Today: Sep 12, 2024

Contest winners reflect on accomplishments

From left to right: Jared Coffin, Kiah Smith, Amanda Gamache and Madelyn Downer.

MONICA SZAKACS, NEWS WRITER:
The winners of the Southern Fiction Contest read their work in front of 32 people
last Wednesday in Engleman’s English Common Room.
Writer of fiction since he was eight years old and poetry since 16, first place winner with his story “Making it,” Jared Coffin, junior English major, said it is tough to think about what exactly inspires him to write.
“Really in life anything can inspire me,” said Coffin, “usually it’s different events that inspire me.”
For the story “Making it,” Coffin said he knew he wanted to write about someone going away and tried to imagine a sibling’s life when separated from every other. The story takes place after September 11, 2001, when a brother’s older sibling decides to join the military and go off to war. “Making
it” intertwines the concept of death and what is death through the narrated character of the younger brother.
Coffin said he was “psyched” when he found out he won the contest. He entered the contest last year and he received an honorable mention.
“In just the one year time span I feel like my writing really progressed, so it was just a great honor,” said Coffin.
Amanda Gamache, senior English major, won a tied spot for second place with her story “A true tale of vomiting on Easter and all that comes after it.” Gamache said her inspiration for writing comes from true events that happened personally to her and her family.
“It’s not nonfiction, because it’s based loosely off of my life,” said Gamache.
Timothy Parish, English professor and Gamache’s thesis adviser, told her about the contest which she said was posted all around the English department’s walls, as it is every year. She said she wrote the story last semester. Even though she won second place, Gamache said she still wants to work on the story and improve it, because the purpose of writing the story was not solely for the contest, but for her.
“I was excited to win,” said Gamache. “I entered the contest a couple of years ago and won first place, so I was kind of arrogant
and was expecting something, but I was very happy.”

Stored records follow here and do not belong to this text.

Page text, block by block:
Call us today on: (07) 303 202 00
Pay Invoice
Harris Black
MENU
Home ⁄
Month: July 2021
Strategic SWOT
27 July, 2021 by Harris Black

Gamache’s story is exactly about what the title says. In a humorous way, she narrates
a story about getting sick one Easter while gathering with her “crazy” family,
and ends up with a lifelong obsessive compulsive disorder with vomiting, but goes through the journey to overcome the disorder.
“The Edge of the City” written by Kiah Smith, junior English major, tied in second place with Gamache. Writing the draft of the story for her fiction class Smith said she had a hard time, but she liked the environment that she created.

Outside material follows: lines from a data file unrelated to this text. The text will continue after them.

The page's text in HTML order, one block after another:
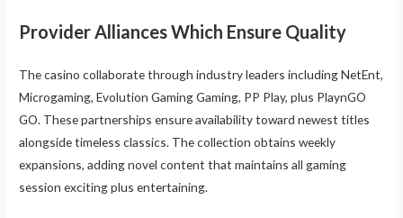
Provider Alliances Which Ensure Quality
The casino collaborate through industry leaders including NetEnt,
Microgaming, Evolution Gaming Gaming, PP Play, plus PlaynGO
GO. These partnerships ensure availability toward newest titles
alongside timeless classics. The collection obtains weekly
expansions, adding novel content that maintains all gaming
session exciting plus entertaining.
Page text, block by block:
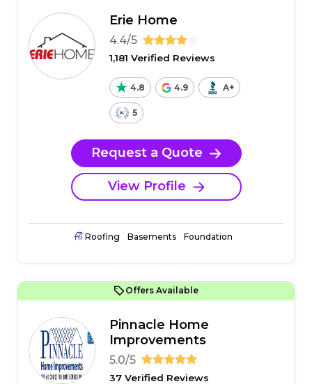
Erie Home
4.4/5
1,181 Verified Reviews
4.8 4.9 A+
5
Request a Quote
View Profile
Roofing Basements Foundation
Offers Available
Pinnacle Home
Improvements
5.0/5
37 Verified Reviews
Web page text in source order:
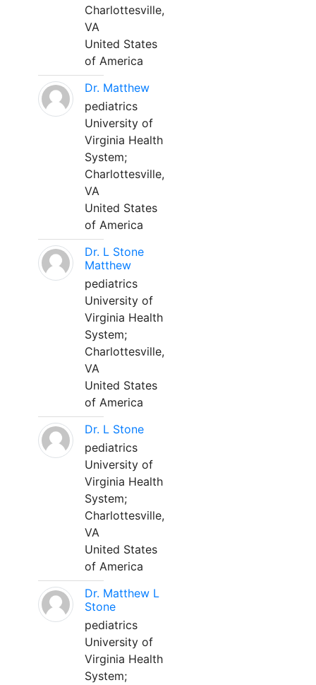
Charlottesville,
VA
United States
of America
Dr. Matthew
pediatrics
University of
Virginia Health
System;
Charlottesville,
VA
United States
of America
Dr. L Stone
Matthew
pediatrics
University of
Virginia Health
System;
Charlottesville,
VA
United States
of America
Dr. L Stone
pediatrics
University of
Virginia Health
System;
Charlottesville,
VA
United States
of America
Dr. Matthew L
Stone
pediatrics
University of
Virginia Health
System;

The story is about the relationship of two characters working in the constructional
development business in the “edge of a city” where it is a desert.

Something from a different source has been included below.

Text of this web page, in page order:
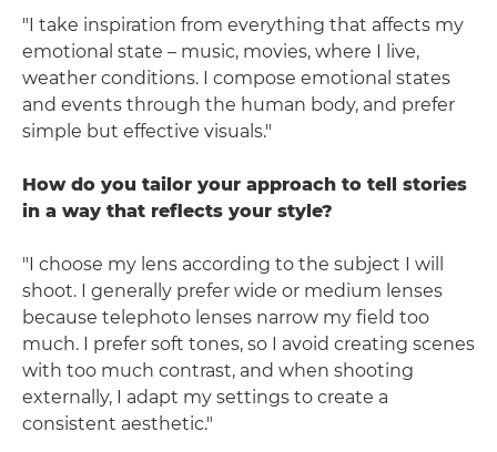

“I picked something that sounded interesting to me,” said Smith, “which is the desert and I worked with that and the story came out of nowhere.”
Smith said she got into writing in college
with the courses she had taken, but before that she had not written much. She did not know about the contest until after she turned in the first draft for her class. She said her professor encouraged her to keep going and revise the draft to be submitted.
“I was surprised,” said Smith. “I didn’t think I would win anything, because I didn’t think it was that great.”
Madelyn Downer, senior English major, won third place with her story “Blue Shoes.” Downer said she draws inspiration for writing by looking at what’s important to her, such as the wondering questions of life.
“For this story I was thinking about getting older, because I just turned 24 when I wrote it and I just wanted to explore the transition from youth to growing
up, because you can’t stop it,” said Downer. “It’s something you lose without realizing it.”
“Blue Shoes” is about a vibrant young woman in the city who owns one pair of blue shoes. One day she lost one and had to go buy a new pair, but the shoe store only had gray loafers, like the ones she described as “something mother would wear.” Her personality changed after that day, connecting to the change of life when growing up.
Downer started writing fiction this semester, but she has been writing poetry since she was a senior in high school. She said she was surprised when she found out that she won third place.
“I didn’t even read the e-mail, it was actually Jared posting on my wall congratulations
and I was like what are you talking
about,” said Downer. “I was shocked, because my teacher just said enter this contest.”